I've never fished for them before because many of the people I see trying for them don't catch a lot and what they do catch are under the 17 1/2 size limit. I'll have to get into it though; I usually stop by for a flounder fish fry at the CBBT restaurant. Anyone ever eat there flounder there? You get a big piece and it's good.


----------



## BigJeff823 (Oct 14, 2002)

I've caught them at Solomons Fishin Pier during a normal salinity type year but the best fishin is either the coast of Delaware,Maryland(OC),and the coast of VA(from Chinoteague to the Tidwater areas Kiptopeake aka Lower Bay toward CBBT.PLO would be a good choice too.I've had my best luck with Minnow/Squid sandwich but they'll take Cut Spot or Bluefish too on a wide gap hook.You have to keep your bait moving an keep it on the bottom.Cast n retrive or use the current to drift the bait along the bottom.


----------



## JettyPaul (Nov 28, 2003)

I'm off with a 30 pack of Busch light and 2 bags of sweet n spicy beef jerky.
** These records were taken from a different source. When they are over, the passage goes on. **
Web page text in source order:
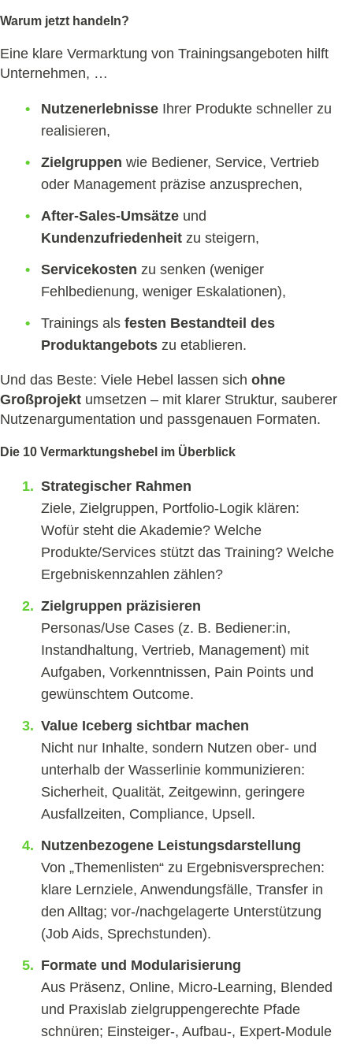
Warum jetzt handeln?
Eine klare Vermarktung von Trainingsangeboten hilft
Unternehmen, …
Nutzenerlebnisse Ihrer Produkte schneller zu
realisieren,
Zielgruppen wie Bediener, Service, Vertrieb
oder Management präzise anzusprechen,
After-Sales-Umsätze und
Kundenzufriedenheit zu steigern,
Servicekosten zu senken (weniger
Fehlbedienung, weniger Eskalationen),
Trainings als festen Bestandteil des
Produktangebots zu etablieren.
Und das Beste: Viele Hebel lassen sich ohne
Großprojekt umsetzen – mit klarer Struktur, sauberer
Nutzenargumentation und passgenauen Formaten.
Die 10 Vermarktungshebel im Überblick
Strategischer Rahmen
Ziele, Zielgruppen, Portfolio-Logik klären:
Wofür steht die Akademie? Welche
Produkte/Services stützt das Training? Welche
Ergebniskennzahlen zählen?
Zielgruppen präzisieren
Personas/Use Cases (z. B. Bediener:in,
Instandhaltung, Vertrieb, Management) mit
Aufgaben, Vorkenntnissen, Pain Points und
gewünschtem Outcome.
Value Iceberg sichtbar machen
Nicht nur Inhalte, sondern Nutzen ober- und
unterhalb der Wasserlinie kommunizieren:
Sicherheit, Qualität, Zeitgewinn, geringere
Ausfallzeiten, Compliance, Upsell.
Nutzenbezogene Leistungsdarstellung
Von „Themenlisten“ zu Ergebnisversprechen:
klare Lernziele, Anwendungsfälle, Transfer in
den Alltag; vor-/nachgelagerte Unterstützung
(Job Aids, Sprechstunden).
Formate und Modularisierung
Aus Präsenz, Online, Micro-Learning, Blended
und Praxislab zielgruppengerechte Pfade
schnüren; Einsteiger-, Aufbau-, Expert-Module

Jigging Joe(formerly Joe Mama) or I will post after the beer nap.


----------



## JettyPaul (Nov 28, 2003)

*Report*

Fished under and around the bay bridge near pillar 42. Went near Meteapeake and SPSP. Trolling 5 rods with Parachutes , Snake/Eel 1/2 plastic 1/2 rubber lure , Bucktails , etc,.. Used downriggers to get down about 50 feet. Was crowded as crap and didn't look like anybody was pulling up anything as far as boats went. We however









n/m we got skunked too


----------



## Smack (Jul 29, 2003)

Showed up around 9:00AM at SPSP and hit a 32" 14 1/2 lb rock around 10:30AM  . We were about halfway betwen the tree and the point. Didn't get anything after that though and we left around 2. Here's a question though what size hooks are you guys using at SPSP?


----------



## striker (Aug 15, 2003)

5/0 for me


----------



## reddog1 (May 3, 2003)

I primarily use 2/0 or 3/0 circle. The largest stripers I have caught this year were on 2/0 circles.


----------



## BAYFISHER (Jul 6, 2001)

*CAUGHT THAT DAY*

BETWEEN My south african friend aND i , WE CAUGHT ABOUT 7 NONE SMALLER THAN 33" THAT DAY. IT IS AND WAS GLORIOUS AS USUAL FOR THOSE THAT AIDED ME AND TOOK PICTURES...THAT I HAVENT YET GOTTEN.


----------